Directions for this task – A verbatim restatement of the data, free of pictures, is what you should output.

Records excerpted from a collection
Segment Open
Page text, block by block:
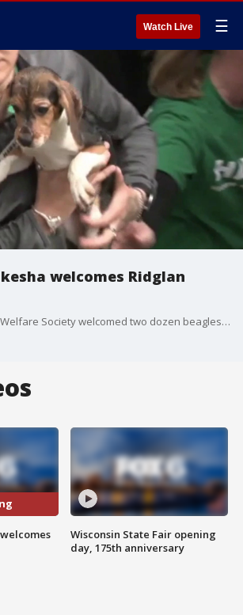
Watch Live ☰
welcomes Ridglan
The Humane Animal Welfare Society welcomed two dozen beagles, recently freed from Ridglan Farms, at its Waukesha shelter on Tuesday.
Wisconsin State Fair opening
day, 175th anniversary
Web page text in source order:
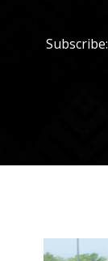
Subscribe:
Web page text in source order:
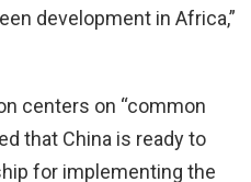
development in Africa,”
centers on “common
that China is ready to
for implementing the
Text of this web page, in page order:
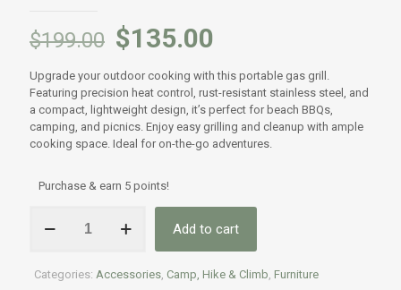
$199.00 $135.00
Upgrade your outdoor cooking with this portable gas grill.
Featuring precision heat control, rust-resistant stainless steel, and
a compact, lightweight design, it’s perfect for beach BBQs,
camping, and picnics. Enjoy easy grilling and cleanup with ample
cooking space. Ideal for on-the-go adventures.
Purchase & earn 5 points!
Gas
Folding
Add to cart
Categories: Accessories, Camp, Hike & Climb, Furniture
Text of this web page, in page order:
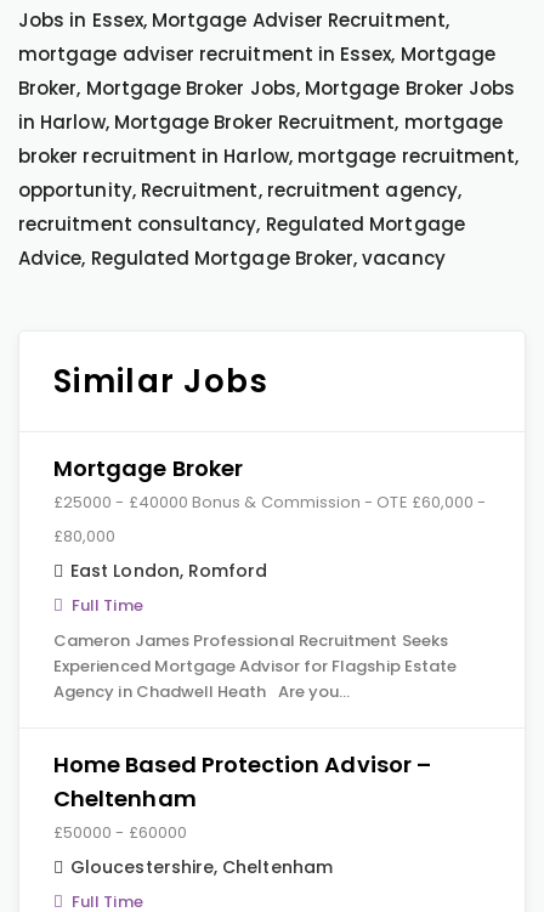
Segment Closed
Task result –
Page text, block by block:
Watch Live ☰
welcomes Ridglan
The Humane Animal Welfare Society welcomed two dozen beagles, recently freed from Ridglan Farms, at its Waukesha shelter on Tuesday.
Wisconsin State Fair opening
day, 175th anniversary
Web page text in source order:
Subscribe:
Web page text in source order:
development in Africa,”
centers on “common
that China is ready to
for implementing the
Text of this web page, in page order:
$199.00 $135.00
Upgrade your outdoor cooking with this portable gas grill.
Featuring precision heat control, rust-resistant stainless steel, and
a compact, lightweight design, it’s perfect for beach BBQs,
camping, and picnics. Enjoy easy grilling and cleanup with ample
cooking space. Ideal for on-the-go adventures.
Purchase & earn 5 points!
Gas
Folding
Add to cart
Categories: Accessories, Camp, Hike & Climb, Furniture
Text of this web page, in page order:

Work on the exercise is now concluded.